Return exactly the lines of the records below, starting at the line that contains "和光の和箪笥「香」は、着物を愛する方が憧れる、最も機能" and ending at the line that contains "120cm、高さ172cmという堂々たる体躯でありながら、その", with both of those lines kept.

···

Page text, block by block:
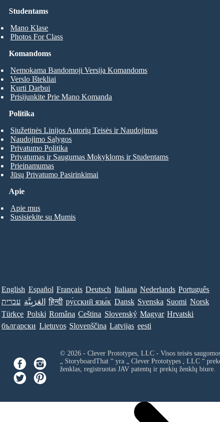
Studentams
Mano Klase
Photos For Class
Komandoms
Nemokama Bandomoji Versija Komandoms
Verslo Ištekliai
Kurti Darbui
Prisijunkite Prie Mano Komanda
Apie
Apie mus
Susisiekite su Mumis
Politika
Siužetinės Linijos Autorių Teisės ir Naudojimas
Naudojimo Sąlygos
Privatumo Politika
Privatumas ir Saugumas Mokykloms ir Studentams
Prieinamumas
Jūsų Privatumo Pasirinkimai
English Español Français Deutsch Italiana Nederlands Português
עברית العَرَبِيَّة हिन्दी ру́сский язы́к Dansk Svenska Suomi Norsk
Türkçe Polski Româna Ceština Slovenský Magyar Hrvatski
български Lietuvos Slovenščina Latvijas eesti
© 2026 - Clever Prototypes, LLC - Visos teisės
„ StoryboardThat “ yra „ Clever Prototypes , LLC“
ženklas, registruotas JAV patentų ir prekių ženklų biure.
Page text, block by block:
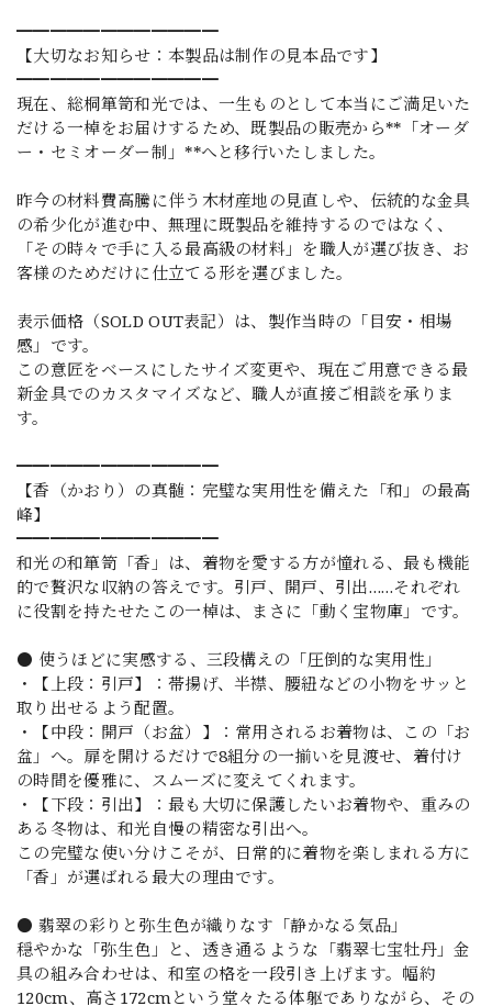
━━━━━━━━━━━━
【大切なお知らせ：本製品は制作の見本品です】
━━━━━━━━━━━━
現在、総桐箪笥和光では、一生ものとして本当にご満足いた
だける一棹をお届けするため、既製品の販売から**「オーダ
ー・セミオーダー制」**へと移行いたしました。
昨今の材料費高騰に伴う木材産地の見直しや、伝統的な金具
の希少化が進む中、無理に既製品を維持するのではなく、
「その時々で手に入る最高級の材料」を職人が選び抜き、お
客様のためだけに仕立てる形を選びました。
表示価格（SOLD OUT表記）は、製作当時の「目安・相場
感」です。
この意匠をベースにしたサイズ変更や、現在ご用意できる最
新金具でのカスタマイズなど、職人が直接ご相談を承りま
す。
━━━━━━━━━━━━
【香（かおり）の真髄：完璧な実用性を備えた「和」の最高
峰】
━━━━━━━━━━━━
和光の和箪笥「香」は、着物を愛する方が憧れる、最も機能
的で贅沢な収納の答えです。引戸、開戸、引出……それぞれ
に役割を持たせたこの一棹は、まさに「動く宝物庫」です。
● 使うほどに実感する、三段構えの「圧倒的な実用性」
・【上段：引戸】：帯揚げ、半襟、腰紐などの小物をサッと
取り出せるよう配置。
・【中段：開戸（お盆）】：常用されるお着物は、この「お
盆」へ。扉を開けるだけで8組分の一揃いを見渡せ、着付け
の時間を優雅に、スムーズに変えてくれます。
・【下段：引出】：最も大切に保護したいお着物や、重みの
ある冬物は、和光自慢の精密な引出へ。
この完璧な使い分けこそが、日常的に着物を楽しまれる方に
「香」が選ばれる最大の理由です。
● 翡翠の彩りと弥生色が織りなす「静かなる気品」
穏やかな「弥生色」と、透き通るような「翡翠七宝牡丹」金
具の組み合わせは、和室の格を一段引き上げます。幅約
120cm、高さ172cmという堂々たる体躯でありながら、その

···

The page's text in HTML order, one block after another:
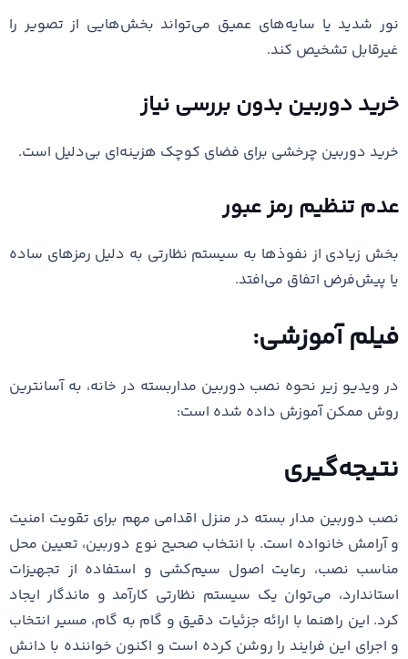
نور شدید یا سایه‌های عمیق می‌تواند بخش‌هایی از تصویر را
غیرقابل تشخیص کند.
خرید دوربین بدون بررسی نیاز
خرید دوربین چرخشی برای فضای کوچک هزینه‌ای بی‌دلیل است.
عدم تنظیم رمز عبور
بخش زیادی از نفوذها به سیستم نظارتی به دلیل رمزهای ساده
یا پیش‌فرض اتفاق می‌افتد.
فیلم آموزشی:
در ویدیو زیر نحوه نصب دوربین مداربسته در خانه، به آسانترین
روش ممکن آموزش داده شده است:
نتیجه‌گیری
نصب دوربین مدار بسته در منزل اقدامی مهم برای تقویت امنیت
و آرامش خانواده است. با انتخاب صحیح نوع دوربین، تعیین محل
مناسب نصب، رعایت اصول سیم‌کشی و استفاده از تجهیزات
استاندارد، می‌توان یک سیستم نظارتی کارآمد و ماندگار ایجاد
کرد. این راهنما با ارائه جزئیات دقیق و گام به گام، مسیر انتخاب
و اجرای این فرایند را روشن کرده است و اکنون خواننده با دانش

···

OUTPUT
和光の和箪笥「香」は、着物を愛する方が憧れる、最も機能
的で贅沢な収納の答えです。引戸、開戸、引出……それぞれ
に役割を持たせたこの一棹は、まさに「動く宝物庫」です。
● 使うほどに実感する、三段構えの「圧倒的な実用性」
・【上段：引戸】：帯揚げ、半襟、腰紐などの小物をサッと
取り出せるよう配置。
・【中段：開戸（お盆）】：常用されるお着物は、この「お
盆」へ。扉を開けるだけで8組分の一揃いを見渡せ、着付け
の時間を優雅に、スムーズに変えてくれます。
・【下段：引出】：最も大切に保護したいお着物や、重みの
ある冬物は、和光自慢の精密な引出へ。
この完璧な使い分けこそが、日常的に着物を楽しまれる方に
「香」が選ばれる最大の理由です。
● 翡翠の彩りと弥生色が織りなす「静かなる気品」
穏やかな「弥生色」と、透き通るような「翡翠七宝牡丹」金
具の組み合わせは、和室の格を一段引き上げます。幅約
120cm、高さ172cmという堂々たる体躯でありながら、その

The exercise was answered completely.